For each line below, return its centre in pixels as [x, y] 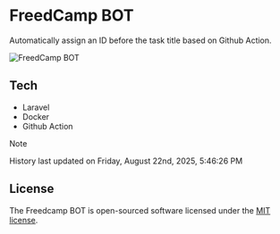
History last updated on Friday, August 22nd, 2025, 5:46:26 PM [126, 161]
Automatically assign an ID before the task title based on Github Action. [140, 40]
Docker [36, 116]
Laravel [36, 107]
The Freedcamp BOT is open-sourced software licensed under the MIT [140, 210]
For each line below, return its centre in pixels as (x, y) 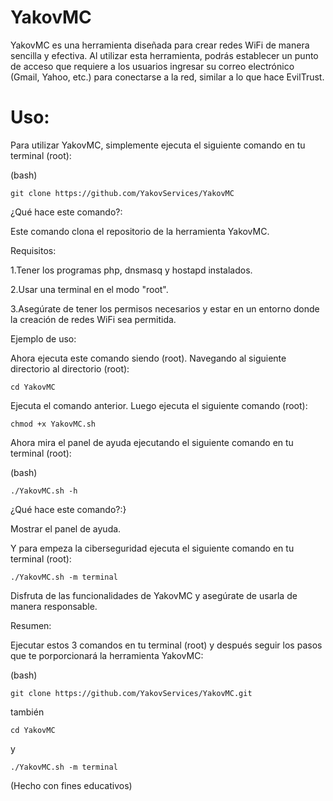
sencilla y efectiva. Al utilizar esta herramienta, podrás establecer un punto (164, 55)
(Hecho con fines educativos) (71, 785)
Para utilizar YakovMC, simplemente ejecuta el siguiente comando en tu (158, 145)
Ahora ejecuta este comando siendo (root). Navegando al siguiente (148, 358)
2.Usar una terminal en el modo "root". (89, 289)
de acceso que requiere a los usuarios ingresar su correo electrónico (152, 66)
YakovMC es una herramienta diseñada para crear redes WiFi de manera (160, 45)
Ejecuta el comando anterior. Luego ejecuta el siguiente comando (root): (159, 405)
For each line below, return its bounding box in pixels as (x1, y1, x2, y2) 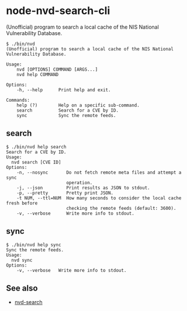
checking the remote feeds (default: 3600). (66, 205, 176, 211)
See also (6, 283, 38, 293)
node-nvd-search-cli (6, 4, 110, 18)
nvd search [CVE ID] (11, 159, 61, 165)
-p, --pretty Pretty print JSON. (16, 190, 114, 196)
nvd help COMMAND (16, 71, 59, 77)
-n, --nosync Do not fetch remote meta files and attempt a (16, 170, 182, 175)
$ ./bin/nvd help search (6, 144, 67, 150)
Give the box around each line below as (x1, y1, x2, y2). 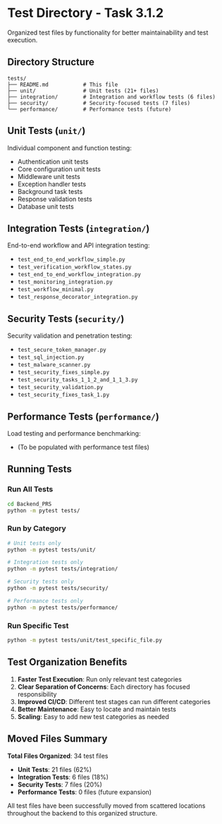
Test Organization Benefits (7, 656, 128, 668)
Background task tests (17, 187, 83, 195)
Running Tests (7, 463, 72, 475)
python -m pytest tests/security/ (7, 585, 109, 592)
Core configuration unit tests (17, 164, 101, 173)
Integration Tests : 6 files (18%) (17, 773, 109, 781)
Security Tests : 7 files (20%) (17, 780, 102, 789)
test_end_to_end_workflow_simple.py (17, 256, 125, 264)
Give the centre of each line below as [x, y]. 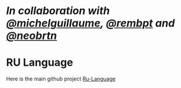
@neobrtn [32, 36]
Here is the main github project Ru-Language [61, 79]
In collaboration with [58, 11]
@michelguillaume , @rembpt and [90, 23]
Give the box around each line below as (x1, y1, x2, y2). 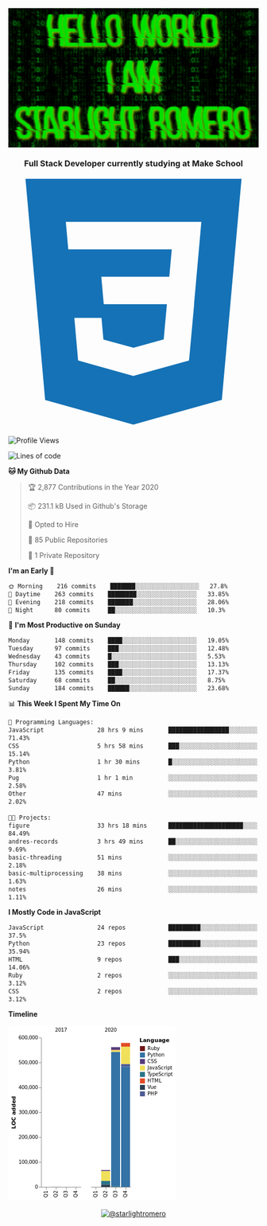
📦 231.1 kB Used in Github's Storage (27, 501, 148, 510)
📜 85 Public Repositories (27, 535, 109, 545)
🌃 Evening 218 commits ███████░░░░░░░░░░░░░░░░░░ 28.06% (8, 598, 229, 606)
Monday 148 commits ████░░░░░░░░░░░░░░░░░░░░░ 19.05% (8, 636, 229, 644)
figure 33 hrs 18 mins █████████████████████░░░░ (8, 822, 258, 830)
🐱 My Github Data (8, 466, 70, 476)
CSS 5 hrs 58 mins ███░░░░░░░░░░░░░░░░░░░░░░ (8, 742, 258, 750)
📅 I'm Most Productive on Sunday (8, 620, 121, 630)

****************

● **AIM OF THE EXERCISE**
Select every line in the records above that contains the word "task".

● **ANSWER TO THE EXERCISE**
Automatically assign an ID before the task title based on Github Action. [140, 40]
Background task tests (17, 187, 83, 195)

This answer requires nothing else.